AI-assisted content sounds like a person who did their research and has an opinion. It has specific examples. It makes a recommendation. It might say "I've seen this go wrong when..." because there's a human behind it who has actually seen things go wrong.
AI-generated slop sounds like a Wikipedia article written by a committee that's never met. It's accurate in a general sense. It's useless in a specific sense.
The audit question isn't "did AI touch this content?" The audit question is "does this content actually help a real person make a real decision?"
If the answer is no, it doesn't matter who wrote it.
For the tactical side of producing AI content that actually works, our guide to AI content writing for SMBs goes into the production process in detail. And if you're thinking about the SEO implications of how AI reads and processes your content, LLM SEO covers the technical side of that.
What to Do With the Pages You Flag
Once you've got your three buckets from the audit, here's how I'd approach each one.
Fixing a page means adding what AI left out. Specifics. Examples. Your actual opinion. A real recommendation. If the page is about "how to choose a [service provider]," it should say what you'd actually look for, not a generic list of considerations.
Add a number somewhere in the first 200 words. Real numbers, cited if possible, are one of the fastest ways to signal to both readers and search engines that a human with real knowledge wrote this.
Merging pages is simpler than it sounds. Pick the stronger page, redirect the weaker one to it using a 301 redirect (your web developer can do this in five minutes, or you can do it yourself in most CMS platforms). Update the stronger page to cover any unique angle the weaker one had.
Deleting pages requires one step beyond just hitting delete: set up a 301 redirect from the deleted URL to either your homepage or the most relevant existing page. Don't leave dead URLs. They confuse both visitors and search crawlers.
One pattern I see consistently across sites: businesses that clean up 30-40% of their content and redirect it properly almost always see the remaining pages perform better within 60-90 days. Not because Google rewards you for deleting pages, but because your good content stops competing with your bad content for the same keywords.
When to Do This Yourself vs. When to Hire Someone
Honest answer: the audit itself, you can do. The execution is where it gets complicated.
If you've got under 50 pages on your site and a few hours to spend, the process I described above is something you can run yourself. Pull the data, read the pages, flag the problems, prioritize.

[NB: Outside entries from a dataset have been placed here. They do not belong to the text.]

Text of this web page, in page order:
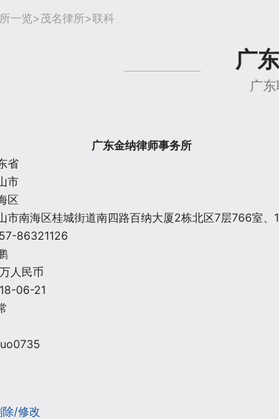
一览>茂名律所>联科
广
广
广东金纳律师事务所
省
市
区
市南海区桂城街道南四路百纳大厦2栋北区7层766室、
86321126
人民币
06-21
/修改
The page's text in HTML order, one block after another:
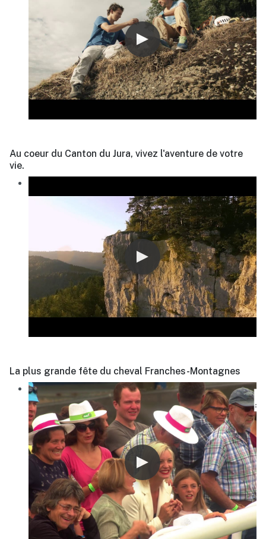
Au coeur du Canton du Jura, vivez l'aventure de votre
vie.
La plus grande fête du cheval Franches-Montagnes
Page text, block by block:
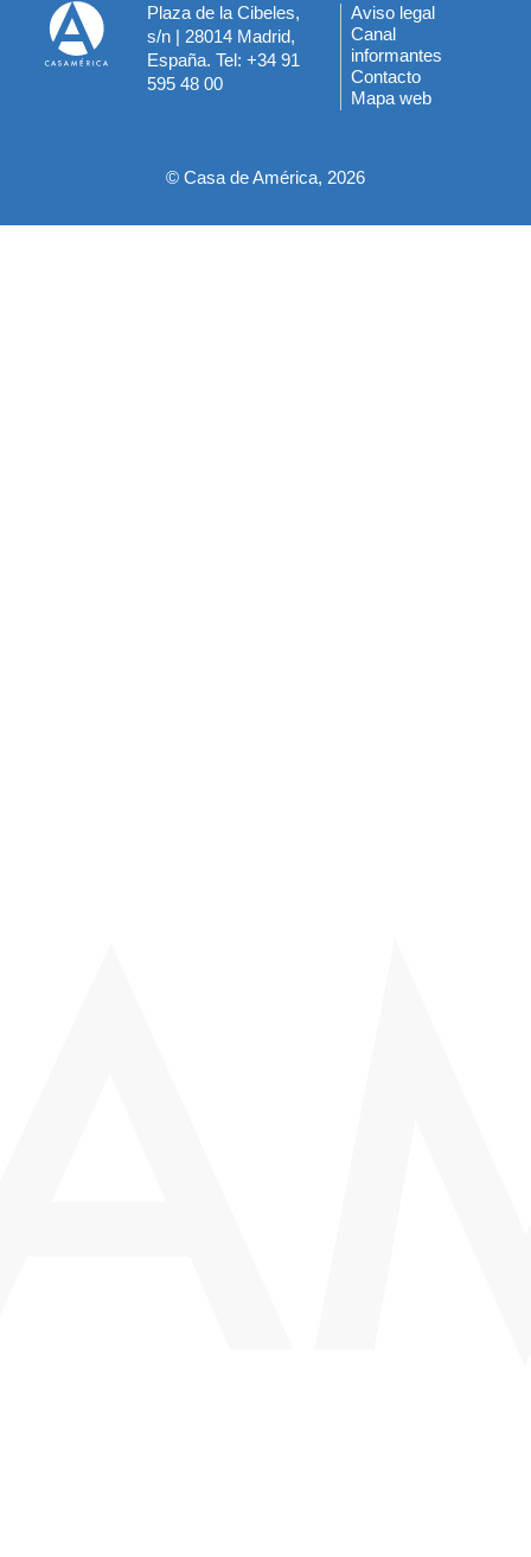
Plaza de la Cibeles,
s/n | 28014 Madrid,
España. Tel: +34 91
595 48 00
Menú
del
pie
Aviso legal
Canal
informantes
Contacto
Mapa web
© Casa de América, 2026
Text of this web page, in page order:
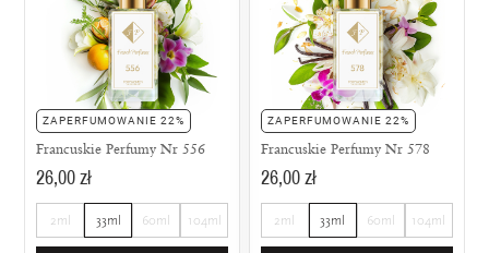
ZAPERFUMOWANIE 22%
Francuskie Perfumy Nr 556
26,00 zł
2ml 33ml 60ml 104ml
ZAPERFUMOWANIE 22%
Francuskie Perfumy Nr 578
26,00 zł
2ml 33ml 60ml 104ml
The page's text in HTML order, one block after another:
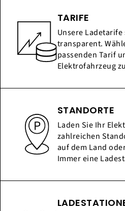
TARIFE
Unsere
transparent.
passenden Tarif
Elektrofahrzeug
STANDORTE
Laden Sie Ihr
zahlreichen
auf dem Land
Immer eine
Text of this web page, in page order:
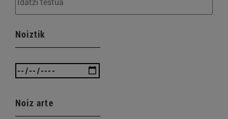
Noiztik
Noiz arte
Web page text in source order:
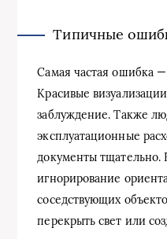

If you've got 200+ pages, multiple service areas, and content that's been accumulating for years, you probably want help. Not because the process is different, but because the volume is unmanageable solo, and the prioritization decisions get more complicated when there are a lot of interdependencies.

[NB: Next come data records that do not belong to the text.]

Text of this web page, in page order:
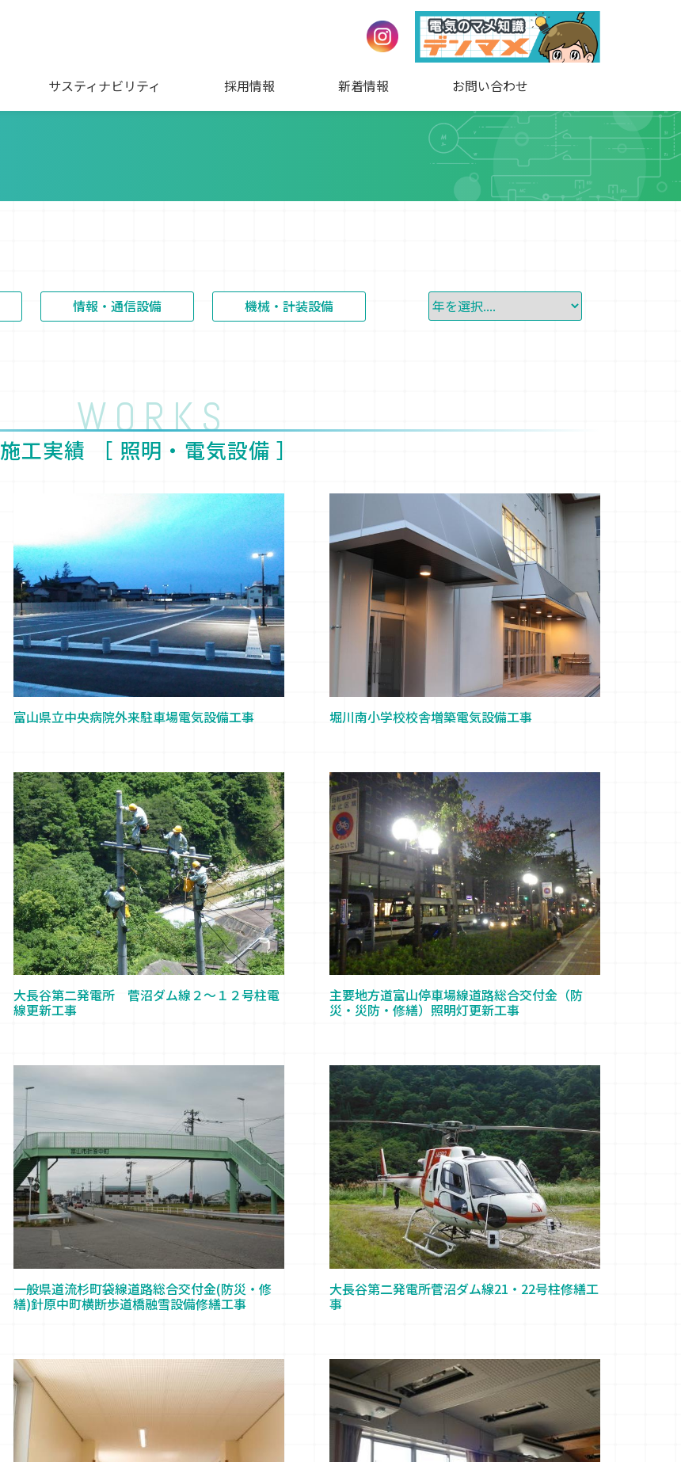
サスティナビリティ 採用情報 新着情報 お問い合わせ
WORKS
施工実績 ［ 照明・電気設備 ］
富山県立中央病院外来駐車場電気設備工事 堀川南小学校校舎増築電気設備工事
大長谷第二発電所 菅沼ダム線２～１２号柱電
線更新工事
主要地方道富山停車場線道路総合交付金（防
災・災防・修繕）照明灯更新工事
一般県道流杉町袋線道路総合交付金(防災・修
繕)針原中町横断歩道橋融雪設備修繕工事
大長谷第二発電所菅沼ダム線21・22号柱修繕工
事
情報・通信設備 機械・計装設備
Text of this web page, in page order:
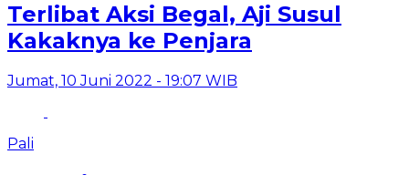
Terlibat Aksi Begal, Aji Susul
Kakaknya ke Penjara
Jumat, 10 Juni 2022 - 19:07 WIB
Pali
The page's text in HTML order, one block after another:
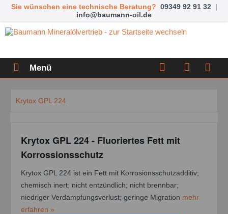
Sie wünschen eine technische Beratung? 09349 92 91 32 |
info@baumann-oil.de
Menü
Krytox GPL 224
Krytox GPL 224 - Fluoriertes Fett mit
Korrossionsschutz
Krytox GPL 224 ist ein Fett mit Korrosionsschutzadditiv;
chemisch inert; nicht entzündlich; nicht brennbar;
niedriger Verdampfungsverlust; geringe Migration mehr
erfahren »
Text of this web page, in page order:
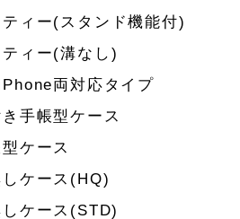
ィー(スタンド機能付)
ィー(溝なし)
両対応タイプ
手帳型ケース
ケース
ケース(HQ)
ケース(STD)
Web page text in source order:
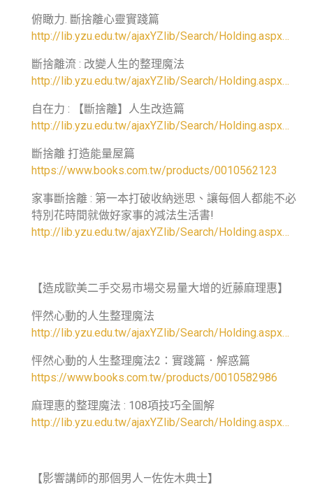
俯瞰力. 斷捨離心靈實踐篇
http://lib.yzu.edu.tw/ajaxYZlib/Search/Holding.aspx…
斷捨離流 : 改變人生的整理魔法
http://lib.yzu.edu.tw/ajaxYZlib/Search/Holding.aspx…
自在力 : 【斷捨離】人生改造篇
http://lib.yzu.edu.tw/ajaxYZlib/Search/Holding.aspx…
斷捨離 打造能量屋篇
https://www.books.com.tw/products/0010562123
家事斷捨離 : 第一本打破收納迷思、讓每個人都能不必
特別花時間就做好家事的減法生活書!
http://lib.yzu.edu.tw/ajaxYZlib/Search/Holding.aspx…
【造成歐美二手交易市場交易量大增的近藤麻理惠】
怦然心動的人生整理魔法
http://lib.yzu.edu.tw/ajaxYZlib/Search/Holding.aspx…
怦然心動的人生整理魔法2：實踐篇．解惑篇
https://www.books.com.tw/products/0010582986
麻理惠的整理魔法 : 108項技巧全圖解
http://lib.yzu.edu.tw/ajaxYZlib/Search/Holding.aspx…
【影響講師的那個男人—佐佐木典士】
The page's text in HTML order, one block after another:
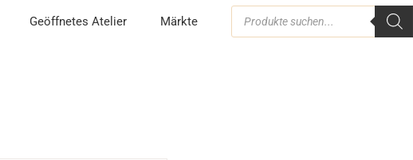
Geöffnetes Atelier Märkte

What you should never pay for is an "AI content audit" that's just a report. A report that tells you your content has problems isn't worth anything. You need the fix, not the diagnosis.

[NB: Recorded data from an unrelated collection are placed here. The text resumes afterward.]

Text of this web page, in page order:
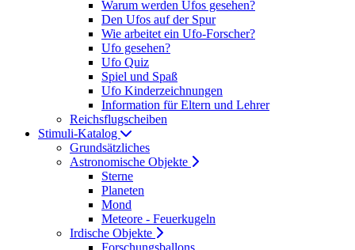
Warum werden Ufos gesehen?
Den Ufos auf der Spur
Wie arbeitet ein Ufo-Forscher?
Ufo gesehen?
Ufo Quiz
Spiel und Spaß
Ufo Kinderzeichnungen
Information für Eltern und Lehrer
Reichsflugscheiben
Stimuli-Katalog
Grundsätzliches
Astronomische Objekte
Sterne
Planeten
Mond
Meteore - Feuerkugeln
Irdische Objekte
Forschungsballons
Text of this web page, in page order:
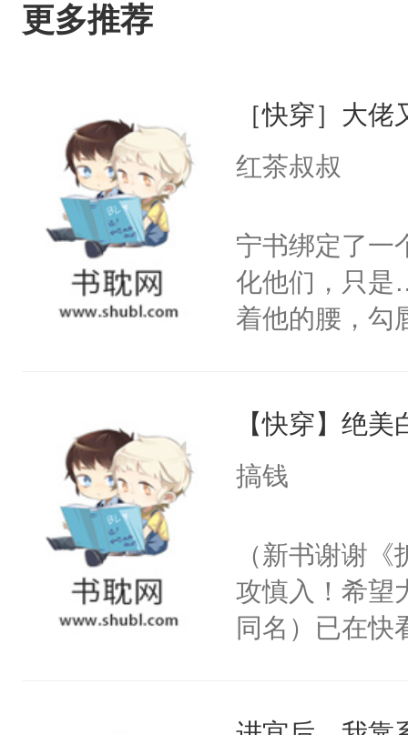
更多推荐
［快穿］大
红茶叔叔
宁书绑定了一
化他们，只是
着他的腰，勾
来，给老公
用力——为你
【快穿】绝
搞钱
（新书谢谢
攻慎入！希望
同名）已在快
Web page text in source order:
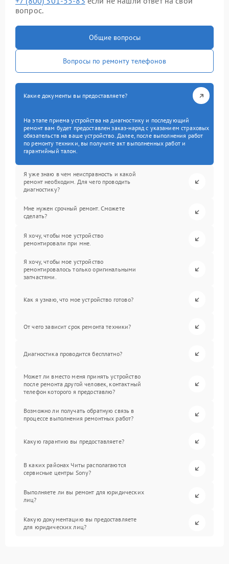
вопрос.
Общие вопросы
Вопросы по ремонту телефонов
Какие документы вы предоставляете?
На этапе приема устройства на диагностику и последующий
ремонт вам будет предоставлен заказ-наряд с указанием страховых
обязательств на ваше устройство. Далее, после выполнения работ
по ремонту техники, вы получите акт выполненных работ и
гарантийный талон.
Я уже знаю в чем неисправность и какой
ремонт необходим. Для чего проводить
диагностику?
Мне нужен срочный ремонт. Сможете
сделать?
Я хочу, чтобы мое устройство
ремонтировали при мне.
Я хочу, чтобы мое устройство
ремонтировалось только оригинальными
запчастями.
Как я узнаю, что мое устройство готово?
От чего зависит срок ремонта техники?
Диагностика проводится бесплатно?
Может ли вместо меня принять устройство
после ремонта другой человек, контактный
телефон которого я предоставлю?
Возможно ли получать обратную связь в
процессе выполнения ремонтных работ?
Какую гарантию вы предоставляете?
В каких районах Читы располагаются
сервисные центры Sony?
Выполняете ли вы ремонт для юридических
лиц?
Какую документацию вы предоставляете
для юридических лиц?

If someone is pitching you an AI audit as a standalone deliverable with no clear path to implementation, that's worth being skeptical about. For a fuller look at what AI readiness audits actually include (and what they cost), this breakdown of AI readiness audits is a good reference. And if you're evaluating an AI marketing agency to help with this work, that guide covers what to ask and what to pay.
3 Takeaways
1. The problem isn't AI, it's publishing without editing. Content that doesn't help a real person make a real decision is slop, regardless of who or what produced it. An AI content audit is really a usefulness audit.
2. The audit process is four weeks of honest work. Pull your data from Search Console, read your pages out loud, flag the generic ones, run the numbers, then sort into fix/merge/delete. You can do this yourself for a smaller site.
3. The cost of slop is real and calculable. Traffic that arrives and immediately leaves has a dollar value. Multiply your underperforming page traffic by the CPC equivalent and you'll see what bad content is actually costing you.